(Recorded data)
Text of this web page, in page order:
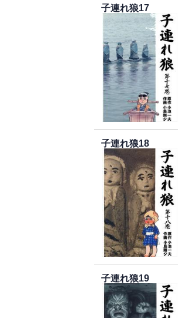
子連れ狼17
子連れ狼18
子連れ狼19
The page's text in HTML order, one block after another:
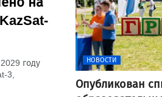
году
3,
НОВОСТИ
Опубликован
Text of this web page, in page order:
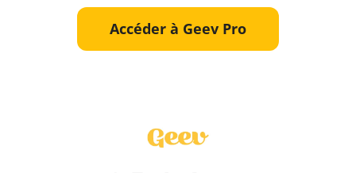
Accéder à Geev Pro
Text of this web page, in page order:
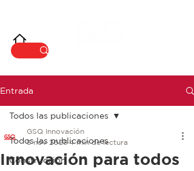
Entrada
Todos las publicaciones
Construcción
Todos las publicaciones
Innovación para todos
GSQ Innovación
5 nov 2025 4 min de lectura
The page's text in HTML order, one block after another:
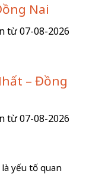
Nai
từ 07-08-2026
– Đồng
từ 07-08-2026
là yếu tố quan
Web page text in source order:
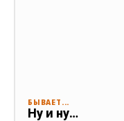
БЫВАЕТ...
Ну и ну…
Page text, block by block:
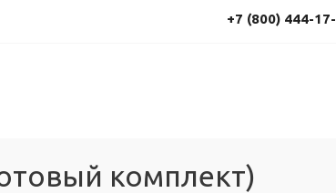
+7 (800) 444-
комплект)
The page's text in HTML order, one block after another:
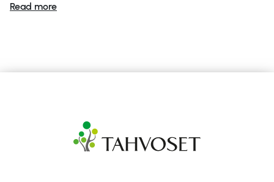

**GOAL OF THE EXERCISE:**
Exact repetition of all entries is required. The pictures should not appear.

**REPLY:**
Text of this web page, in page order:
子連れ狼17
子連れ狼18
子連れ狼19
The page's text in HTML order, one block after another:
году
3,
НОВОСТИ
Опубликован
Text of this web page, in page order:
Accéder à Geev Pro
Text of this web page, in page order:
Entrada
Todos las publicaciones
Construcción
Todos las publicaciones
Innovación para todos
GSQ Innovación
5 nov 2025 4 min de lectura
The page's text in HTML order, one block after another:
Nai
từ 07-08-2026
– Đồng
từ 07-08-2026
là yếu tố quan
Web page text in source order:
БЫВАЕТ...
Ну и ну…
Page text, block by block:
+7 (800) 444-
комплект)
The page's text in HTML order, one block after another:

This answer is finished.